3.2 爬取https://www.00ksw.com/html/3/3804/极品家丁

from selenium.webdriver import Chrome
from selenium.webdriver.chrome.options import Options
from selenium.webdriver.common.by import By
from selenium.webdriver.support.wait import WebDriverWait

url = "https://www.00ksw.com/html/3/3804/"

chrome_options = Options()
chrome_options.add_argument("--headless")

with Chrome(options=chrome_options) as driver:
    driver.get(url)
    wait = WebDriverWait(driver, 10)
    wait.until(lambda d: "ml_list" in d.page_source)

    def get_article_content(article_url):
        driver.get(article_url)
        wait.until(lambda d: "articlecontent" in d.page_source)
        return driver.find_element(By.XPATH, "//div[@id='articlecontent']").text

    article_links = driver.find_elements(By.XPATH, "//div[@class='ml_list']//ul//li//a")
    
    articles_data = []
    for link in article_links:
        article_url = link.get_attribute("href")
        article_title = link.text
        articles_data.append([article_title, article_url])

    with open("结果.txt", "w", encoding="utf8") as file:
        for title, content_url in articles_data:
            content = get_article_content(content_url)
            print(title, content_url)
            file.write(f"{title}\n{content}\n")

3.3 爬取https://data.eastmoney.com/bbsj/202012/lrb.html

#爬取单页东方财富网上市公司利润表数据
from selenium import webdriver
from selenium.webdriver.common.by import By
import pandas as pd

web = webdriver.Chrome()
web.get('https://data.eastmoney.com/bbsj/202012/lrb.html')
element = web.find_element(By.CLASS_NAME,'dataview-body')  # 定位表格，element是WebElement类型
tr_list = element.find_element(By.TAG_NAME,"tbody").find_elements(By.TAG_NAME,"tr") # 进一步定位到每一行表格内容
data=[]  #建立空列表存储表格信息
for tr in tr_list:
    td_list=tr.find_elements(By.TAG_NAME,'td')
    lst = []  #创建空列表存储每行数据
    for td in td_list:
        lst.append(td.text)
    data.append(lst)
data=pd.DataFrame(data)
data.to_excel('东方财富网上市公司2020年年报利润表第一页数据.xlsx',index=False)

总结

Selenium是一款功能强大的自动化测试工具，但它也被广泛用于自动化爬虫。
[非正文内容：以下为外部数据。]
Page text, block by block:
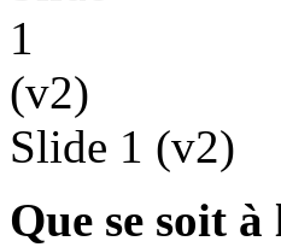
Slide 1 (v2)
Que se soit

作为一个基于浏览器的自动化工具，Selenium可以模拟用户的操作行为，实现对网页内容的访问、提取和交互。这使得Selenium在自动化爬虫方面具有广泛的应用场景和强大的功能。
首先，Selenium可以用于网页内容的抓取和数据提取。通过模拟用户在浏览器中的操作，Selenium可以访问网页并提取其中的文本、图片、链接等信息。这使得Selenium成为一个强大的网络爬虫工具，可用于抓取各种类型的网页数据，包括新闻、商品信息、社交媒体内容等。
其次，Selenium可以用于网页交互和自动化测试。通过模拟用户与网页的交互过程，Selenium可以自动化执行各种操作，如填写表单、点击按钮、提交请求等。这使得Selenium不仅可以用于简单的数据抓取，还可以实现复杂的网站自动化测试和交互式爬虫。
此外，Selenium还支持多种浏览器和操作系统，包括Chrome、Firefox、IE等主流浏览器，以及Windows、Mac、Linux等常见操作系统。这使得Selenium具有良好的兼容性和可移植性，可以在不同的环境下进行自动化爬虫和测试。
总的来说，Selenium作为一款强大的自动化工具，不仅在自动化测试领域有着广泛的应用，还在自动化爬虫方面发挥着重要作用。通过模拟用户的操作行为，Selenium可以实现对网页内容的访问、提取和交互，为各行各业提供了高效、准确的数据收集和分析手段，推动着信息技术的发展和应用。